The automobile fuel industry also felt the effects of coronavirus. Oil demand decreased significantly amid travel restrictions and a price dispute between Saudi Arabia and Russia, and producers have struggled with limited storage capacity. As a result, the West Texas Intermediate (WTI) oil price index dropped to negative $37.63 on April 20. The negative price meant that, in some cases, companies paid for others to take oil contracts off their hands. Experts predict annual oil demand in 2020 will be over nine percent lower than demand in 2019. Though automobile fuel producers requested $3 billion in funding to purchase oil for the Strategic Petroleum Reserve (SPR), the CARES Act did not include this provision. Instead, the oil industry was allowed to participate in the CARES Act’s corporate assistance program and the US purchased one million barrels for the SPR.
Like airlines, passenger rail travelhas seen significantly decreased ridership. In March 2020, Amtrak bookings year-over-year declined by 85 percent and Amtrak cancellations year-over-year increased by 400 percent. Amid the outbreak, Amtrak suspended service on select routes, including its most popular Northeast Corridor trains, and local agencies followed suit. California’s Bay Area Rapid Transit system drew money from its $50 million reserve fund, and in April, reduced service to two trains each hour. New York City’s Metropolitan Transportation Authority experienced decreases in ridership up to 87 percent year-over-year and cut NYC subway system service by a quarter in March 2020.
Congressional funding for the rail industry was less than half of the airline industry’s total. The CARES Act allocated $25 billion to public transportation agencies such as commuter rail, and Amtrak received $1 billion in grants. Furthermore, the bill allocated more than $31 million for the Transportation Department’s preparation for and response to the COVID-19 outbreak, which will in part go towards the Federal Transit Administration and Federal Railroad Administration.
Despite some subsectors receiving relief, challenges still abound for the transportation sector. Most airlines have waived fees associated with rescheduled flights as a result of COVID-19, but some have been sued over their flight refund policies and practices. Due to cancelled travel plans, airline stocks have faltered and the International Air Transport Association predicts the sector will not see profitability until 2022 at the earliest.
The rail industry will face continued financial struggles as demand remains depressed, and will incur new expenses to protect drivers and passengers. The Centers for Disease Control and Prevention (CDC) recommends frequent cleanings of high-touch areas, instituting touch-free payment systems, using decals or tape to mark off six-foot distances, and providing hand sanitizing opportunities at all stations—all of which adds costs at a time when revenue is down.

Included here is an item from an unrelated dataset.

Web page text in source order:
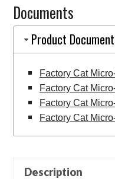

Though the automobile fuel industry has struggled during the pandemic, and received little targeted stimulus funding, its near-term outlooks are brighter than those for rail and airlines. Experts predict that more people may rely on driving post-coronavirus, allowing the automobile and fuel industries to bounce back more quickly.
As some states roll back reopening plans and experts prepare for a second COVID-19 wave in the fall, transportation providers will likely institute plans to stay afloat, to the best of their ability. They’ll also have their eyes on the must-pass highway-authorization bill, which Congress must approve by September 30, and the broader infrastructure package that Democrats sent to an unreceptive Senate late last month. Both contain a slew of pandemic-related provisions.